I'm trying to learn Histogram of Oriented Gradients (HOG)
I understand why we compute the gradient and the orientation and also map every gradient into a 9 binaries histogram that spans from 0 to 180.
But every tutorial about Histogram of Oriented Gradients (HOG) talks about normalization. I know why we normalize the histograms. That's because we want to make it robust against lightning.
But every tutorial talks about normalize 16x16 blocks.
Now that we know how to normalize a vector, you may be tempted to think that while calculating HOG you can simply normalize the 9×1 histogram the same way we normalized the 3×1 vector above. It is not a bad idea, but a better idea is to normalize over a bigger sized block of 16×16.
A 16×16 block has 4 histograms which can be concatenated to form a 36 x 1 element vector and it can be normalized just the way a 3×1 vector is normalized. The window is then moved by 8 pixels ( see animation ) and a normalized 36×1 vector is calculated over this window and the process is repeated.
Now to get a normalized vector for this block, we need to compute this k, which is the root sum of squares of all 36 block features. Then we divide all features with this computed k to finally reach to our normalized vector for this highlighted first block.
Similar way, HOG would compute normalized feature vector for all 105 blocks, by moving this block one cell at a time, both along this image width and height.
Once done, HOG appends the 36 features from all 105 block normalised vectors horizontally, giving us a 1 x 3780 dimensional image descriptor. We could validate this number during the coding part.
The blocks used by Dalal and Triggs consisted of 2 cells by 2 cells. The blocks have “50% overlap”, which is best described through the illustration below.

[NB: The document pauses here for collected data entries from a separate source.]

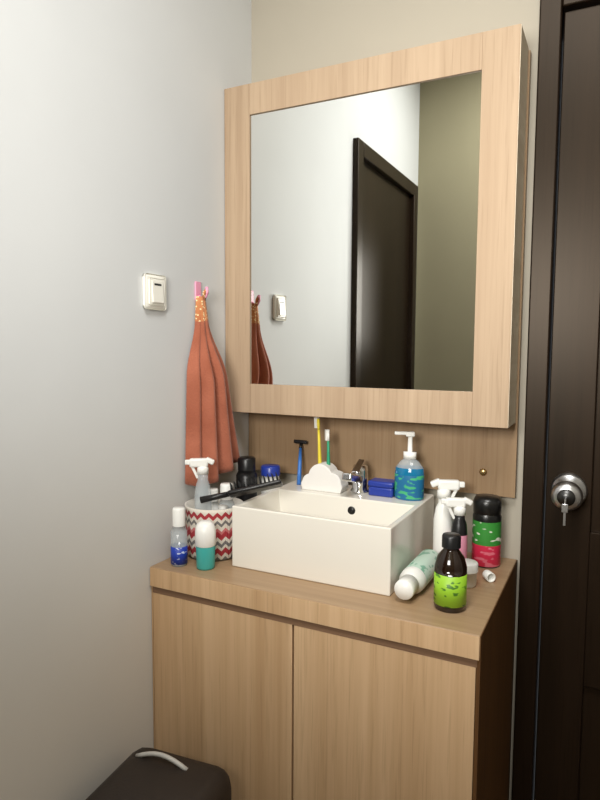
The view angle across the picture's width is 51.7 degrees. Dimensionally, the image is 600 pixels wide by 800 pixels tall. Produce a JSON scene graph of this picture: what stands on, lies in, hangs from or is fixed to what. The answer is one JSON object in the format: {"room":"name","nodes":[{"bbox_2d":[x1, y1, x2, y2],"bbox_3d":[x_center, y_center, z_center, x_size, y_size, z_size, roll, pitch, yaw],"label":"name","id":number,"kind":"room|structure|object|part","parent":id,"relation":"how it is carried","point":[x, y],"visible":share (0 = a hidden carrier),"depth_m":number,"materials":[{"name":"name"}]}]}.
{"room":"bathroom","nodes":[
{"label":"bathroom","id":0,"kind":"room"},
{"bbox_2d":[0,0,251,799],"bbox_3d":[-0.541,-0.067,0.841,0.120,2.450,1.860,3,5,27],"label":"wall","id":1,"kind":"structure","parent":0,"point":[112,141],"depth_m":1.08,"materials":[{"name":"white paint"}]},
{"bbox_2d":[142,273,166,310],"bbox_3d":[-0.278,-0.208,1.196,0.014,0.068,0.062,3,5,27],"label":"light switch","id":2,"kind":"object","parent":1,"relation":"attached to","point":[154,285],"visible":1,"depth_m":1.19,"materials":[{"name":"white plastic"}]},
{"bbox_2d":[195,281,208,299],"bbox_3d":[-0.207,-0.232,1.317,0.029,0.040,0.020,3,5,27],"label":"wall hook","id":3,"kind":"object","parent":1,"relation":"attached to","point":[197,284],"visible":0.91,"depth_m":1.32,"materials":[{"name":"pink plastic"}]},
{"bbox_2d":[185,289,239,485],"bbox_3d":[-0.175,-0.033,1.359,0.055,0.421,0.189,3,5,27],"label":"hand towel","id":4,"kind":"object","parent":3,"relation":"hanging from","point":[210,426],"visible":0.98,"depth_m":1.31,"materials":[{"name":"orange fabric"}]},
{"bbox_2d":[251,0,539,799],"bbox_3d":[0.674,-0.090,1.197,1.720,2.450,0.120,3,5,27],"label":"wall","id":5,"kind":"structure","parent":0,"point":[288,37],"depth_m":1.32,"materials":[{"name":"white paint"}]},
{"bbox_2d":[224,24,531,497],"bbox_3d":[0.137,-0.248,1.323,0.632,0.874,0.118,3,5,27],"label":"wall mirror","id":6,"kind":"object","parent":5,"relation":"attached to","point":[375,206],"visible":0.98,"depth_m":1.25,"materials":[{"name":"brown wood"}]},
{"bbox_2d":[511,0,599,799],"bbox_3d":[0.839,0.180,1.073,0.852,1.935,0.228,3,5,27],"label":"door","id":7,"kind":"structure","parent":5,"relation":"in","point":[556,740],"depth_m":1.21,"materials":[{"name":"brown wood"}]},
{"bbox_3d":[0.218,1.220,0.555,1.840,0.060,1.860,3,5,27],"label":"floor","id":8,"kind":"structure","parent":0,"visible":0},
{"bbox_2d":[86,747,230,799],"bbox_3d":[-0.247,0.889,1.065,0.214,0.511,0.214,2,5,21],"label":"trash can","id":9,"kind":"object","parent":8,"relation":"on","point":[147,773],"visible":1,"depth_m":1.06,"materials":[{"name":"black plastic"}]},
{"bbox_2d":[150,552,516,799],"bbox_3d":[0.073,0.719,1.282,0.640,0.818,0.387,3,5,27],"label":"vanity cabinet","id":10,"kind":"object","parent":8,"relation":"on","point":[295,688],"depth_m":1.08,"materials":[{"name":"brown wood"}]},
{"bbox_2d":[171,506,187,564],"bbox_3d":[-0.240,0.271,1.230,0.033,0.116,0.033,3,5,27],"label":"hand sanitizer","id":11,"kind":"object","parent":10,"relation":"on","point":[179,551],"visible":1,"depth_m":1.22,"materials":[{"name":"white plastic"}]},
{"bbox_2d":[195,520,215,570],"bbox_3d":[-0.185,0.283,1.214,0.041,0.094,0.041,3,5,27],"label":"roll-on deodorant","id":12,"kind":"object","parent":10,"relation":"on","point":[205,531],"visible":1,"depth_m":1.20,"materials":[{"name":"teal plastic"}]},
{"bbox_2d":[185,497,242,561],"bbox_3d":[-0.180,0.269,1.300,0.122,0.108,0.122,3,5,27],"label":"woven basket","id":13,"kind":"object","parent":10,"relation":"on","point":[196,511],"visible":0.55,"depth_m":1.25,"materials":[{"name":"multicoloured fabric"}]},
{"bbox_2d":[185,457,214,477],"bbox_3d":[-0.206,0.216,1.279,0.054,0.196,0.042,3,5,27],"label":"spray bottle","id":14,"kind":"object","parent":13,"relation":"in","point":[201,464],"visible":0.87,"depth_m":1.26,"materials":[{"name":"white plastic"}]},
{"bbox_2d":[207,488,218,509],"bbox_3d":[-0.186,0.249,1.326,0.028,0.121,0.028,3,5,27],"label":"lotion bottle","id":15,"kind":"object","parent":13,"relation":"in","point":[211,505],"visible":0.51,"depth_m":1.31,"materials":[{"name":"white plastic"}]},
{"bbox_2d":[218,504,226,509],"bbox_3d":[-0.159,0.265,1.275,0.022,0.098,0.022,3,5,27],"label":"lotion bottle","id":16,"kind":"object","parent":13,"relation":"in","point":[223,506],"visible":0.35,"depth_m":1.26,"materials":[{"name":"white plastic"}]},
{"bbox_2d":[220,482,232,499],"bbox_3d":[-0.154,0.243,1.304,0.034,0.137,0.034,3,5,27],"label":"lotion bottle","id":17,"kind":"object","parent":13,"relation":"in","point":[224,487],"visible":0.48,"depth_m":1.29,"materials":[{"name":"white plastic"}]},
{"bbox_2d":[236,456,256,500],"bbox_3d":[-0.121,0.222,1.403,0.048,0.186,0.048,3,5,27],"label":"shampoo bottle","id":18,"kind":"object","parent":10,"relation":"on","point":[246,465],"visible":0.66,"depth_m":1.38,"materials":[{"name":"black plastic"}]},
{"bbox_2d":[261,464,279,493],"bbox_3d":[-0.068,0.231,1.424,0.044,0.164,0.044,3,5,27],"label":"lotion bottle","id":19,"kind":"object","parent":10,"relation":"on","point":[266,469],"visible":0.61,"depth_m":1.40,"materials":[{"name":"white plastic"}]},
{"bbox_2d":[232,480,433,595],"bbox_3d":[0.076,0.266,1.276,0.328,0.122,0.286,3,5,27],"label":"vessel sink","id":20,"kind":"object","parent":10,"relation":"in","point":[346,539],"visible":0.96,"depth_m":1.17,"materials":[{"name":"white ceramic"}]},
{"bbox_2d":[200,472,282,503],"bbox_3d":[-0.118,0.177,1.250,0.167,0.065,0.036,0,5,-1],"label":"brush","id":21,"kind":"object","parent":20,"relation":"on","point":[277,483],"visible":1,"depth_m":1.24,"materials":[{"name":"black plastic"}]},
{"bbox_2d":[294,440,307,484],"bbox_3d":[-0.006,0.144,1.435,0.035,0.098,0.067,2,5,17],"label":"razor","id":22,"kind":"object","parent":20,"relation":"on","point":[300,442],"visible":0.99,"depth_m":1.43,"materials":[{"name":"blue plastic"}]},
{"bbox_2d":[301,462,347,493],"bbox_3d":[0.054,0.168,1.357,0.099,0.060,0.038,3,5,27],"label":"toothbrush holder","id":23,"kind":"object","parent":20,"relation":"on","point":[323,477],"visible":0.96,"depth_m":1.34,"materials":[{"name":"white ceramic"}]},
{"bbox_2d":[314,417,321,463],"bbox_3d":[0.040,0.102,1.363,0.023,0.129,0.017,3,5,27],"label":"toothbrush","id":24,"kind":"object","parent":23,"relation":"in","point":[316,419],"depth_m":1.36,"materials":[{"name":"yellow plastic"}]},
{"bbox_2d":[325,429,329,464],"bbox_3d":[0.061,0.116,1.355,0.018,0.103,0.019,3,5,27],"label":"toothbrush","id":25,"kind":"object","parent":23,"relation":"in","point":[327,434],"depth_m":1.35,"materials":[{"name":"green plastic"}]},
{"bbox_2d":[342,459,368,493],"bbox_3d":[0.117,0.166,1.314,0.042,0.071,0.100,3,5,27],"label":"faucet","id":26,"kind":"object","parent":20,"relation":"on","point":[358,477],"visible":0.99,"depth_m":1.32,"materials":[{"name":"silver metal"}]},
{"bbox_2d":[368,478,394,497],"bbox_3d":[0.177,0.186,1.313,0.056,0.032,0.040,3,5,27],"label":"soap box","id":27,"kind":"object","parent":20,"relation":"on","point":[382,487],"visible":0.81,"depth_m":1.30,"materials":[{"name":"blue plastic"}]},
{"bbox_2d":[394,431,423,500],"bbox_3d":[0.227,0.135,1.279,0.062,0.140,0.045,3,5,27],"label":"soap dispenser","id":28,"kind":"object","parent":20,"relation":"on","point":[409,479],"visible":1,"depth_m":1.27,"materials":[{"name":"blue plastic"}]},
{"bbox_2d":[394,549,437,599],"bbox_3d":[0.214,0.317,1.123,0.048,0.047,0.170,3,5,27],"label":"lotion bottle","id":29,"kind":"object","parent":10,"relation":"on","point":[415,577],"visible":0.94,"depth_m":1.08,"materials":[{"name":"white plastic"}]},
{"bbox_2d":[430,478,464,552],"bbox_3d":[0.290,0.244,1.229,0.065,0.176,0.038,3,5,27],"label":"spray bottle","id":30,"kind":"object","parent":10,"relation":"on","point":[442,520],"visible":0.78,"depth_m":1.22,"materials":[{"name":"white plastic"}]},
{"bbox_2d":[433,532,466,612],"bbox_3d":[0.251,0.285,1.032,0.054,0.125,0.054,3,5,27],"label":"medicine bottle","id":31,"kind":"object","parent":10,"relation":"on","point":[450,566],"visible":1,"depth_m":1.01,"materials":[{"name":"black glass"}]},
{"bbox_2d":[441,497,472,557],"bbox_3d":[0.304,0.260,1.203,0.059,0.147,0.032,3,5,27],"label":"spray bottle","id":32,"kind":"object","parent":10,"relation":"on","point":[459,525],"visible":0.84,"depth_m":1.19,"materials":[{"name":"white plastic"}]},
{"bbox_2d":[465,558,477,587],"bbox_3d":[0.305,0.318,1.135,0.041,0.044,0.041,3,5,27],"label":"jar","id":33,"kind":"object","parent":10,"relation":"on","point":[472,565],"visible":0.52,"depth_m":1.12,"materials":[{"name":"white plastic"}]},
{"bbox_2d":[471,494,501,568],"bbox_3d":[0.375,0.261,1.243,0.056,0.141,0.056,3,5,27],"label":"bottle","id":34,"kind":"object","parent":10,"relation":"on","point":[487,508],"visible":0.97,"depth_m":1.22,"materials":[{"name":"black"}]},
{"bbox_3d":[0.353,0.329,1.158,0.018,0.018,0.020,0,5,-8],"label":"bottle cap","id":35,"kind":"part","parent":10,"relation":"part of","materials":[{"name":"white plastic"}]}
]}

This block normalization is performed by concatenating the histograms of the four cells within the block into a vector with 36 components (4 histograms x 9 bins per histogram). Divide this vector by its magnitude to normalize it.
The effect of the block overlap is that each cell will appear multiple times in the final descriptor, but normalized by a different set of neighboring cells. (Specifically, the corner cells appear once, the other edge cells appear twice each, and the interior cells appear four times each).
Honestly, my understanding of the rationale behind the block normalization is still a little shaky. In my earlier normalization example with the penguin flash card, I multiplied every pixel in the image by 1.5, effectively increasing the contrast by the same amount over the whole image. I imagine the rationale in the block normalization approach is that changes in contrast are more likely to occur over smaller regions within the image. So rather than normalizing over the entire image, we normalize within a small region around the cell.
Only the last URL link question why we not normalize the whole picture instead. He did not know why we normalize only 16x16 blocks at the time and then move one block to the left.
Do you know why we normalize 16x16 blocks at the time for HOG-algoritm?